Own favorite source on stochastic calculus:

     Eugene Wong,
     {\it Stochastic Processes in Information and
     Dynamical Systems,\/}
     McGraw-Hill,
     New York,
     1971.\ \
tsunego 6 hours ago

still wild to me that diffusion models are fast becoming the secret sauce behind ai image generation, but their roots are buried deep in stochastic calculus

who knew brownian motion would eventually help create cat memes?

bowsamic 6 hours ago

I had to study quantum stochastic calculus for my PhD. Really crazy because you get totally different results for the same mathematical expression compared to normal calculus

  • ta8645 5 hours ago

    Doesn't this mean that at least one of the results is wrong?

    • antognini 5 hours ago

      No, I think one of the fundamental insights of stochastic calculus is that the addition of noise to a process changes the trajectory in a non-trivial way.

      In finance, for instance, it leads to the concept of a "volatility tax." Naively, you might think that adding noise to the process shouldn't change the expected return, it would just add some noise to the overall return.

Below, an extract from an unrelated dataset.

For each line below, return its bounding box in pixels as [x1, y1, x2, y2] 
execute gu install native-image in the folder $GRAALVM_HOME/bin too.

But in fact adding volatility to the process has the effect of reducing the expected return compared to what you would have in the absence of volatility. (This is one of the applications of the result that the original article talks about in the Geometric Brownian Motion section.)

      • crdrost 3 hours ago

        Just to add to this, the reason that the things are different is, stochastics as a subject is trying to do calculus in the presence of noise, and what noise does is, it makes your function nondifferentiable. You would think that you cannot do calculus, without smooth curves! But you can, but we have to modify the chain rule and define exactly what we mean by integration etc.

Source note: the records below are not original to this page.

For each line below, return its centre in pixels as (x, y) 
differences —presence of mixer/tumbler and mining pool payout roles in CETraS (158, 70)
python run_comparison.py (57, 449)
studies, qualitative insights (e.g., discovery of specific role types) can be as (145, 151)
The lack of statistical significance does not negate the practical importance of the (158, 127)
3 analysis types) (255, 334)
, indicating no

        So the idea is “smooth curves do X, but non-smooth noisy curves do Υ(χ) where χ in some sense is the noise input into the system, and they aren't contradictory because Y(0) = X. (At least usually... I think chaos theory has some counterexamples where like the time t that you can predict a system’s results for, is, in the presence of exactly 0 noise, t=∞, but in the limit of nonzero noise going to zero, it's some finite t=T.)

    • bowsamic 5 hours ago

      Kinda. The differential operator in quantum Ito calculus can be applied to mathematical objects that the normal differentials aren’t properly defined on, such as stochastic variables.

ForceBru 6 hours ago

Seems like a great article. Having some prior experience with stochastic calculus, I think I understand almost everything here. Any other good introductory materials?

  • seanhunter 5 hours ago

    I’ve been planning to study this in a bit although I have some background to cover first so haven’t got on to it. From what I’ve found, the youtube channel “Mathematical Toolbox” has some videos which are quite introductory but seem good. Some people also recommend the book “An Informal Introduction to Stochastic Calculus with Applications” by Calin as a good place to start. Then Klebaner “Introduction to Stochastic Calculus with Applications” and also Evans “An Introduction to Stochastic Differential Equations” are apparently very good but harder and more formal texts, but you need some analysis and measure theoretic probability background first. The Evans is the same Evans who wrote the definitive book about PDEs fwiw. Klebaner and Evans are apparently a lot harder than Calin though even though they are all called introductions.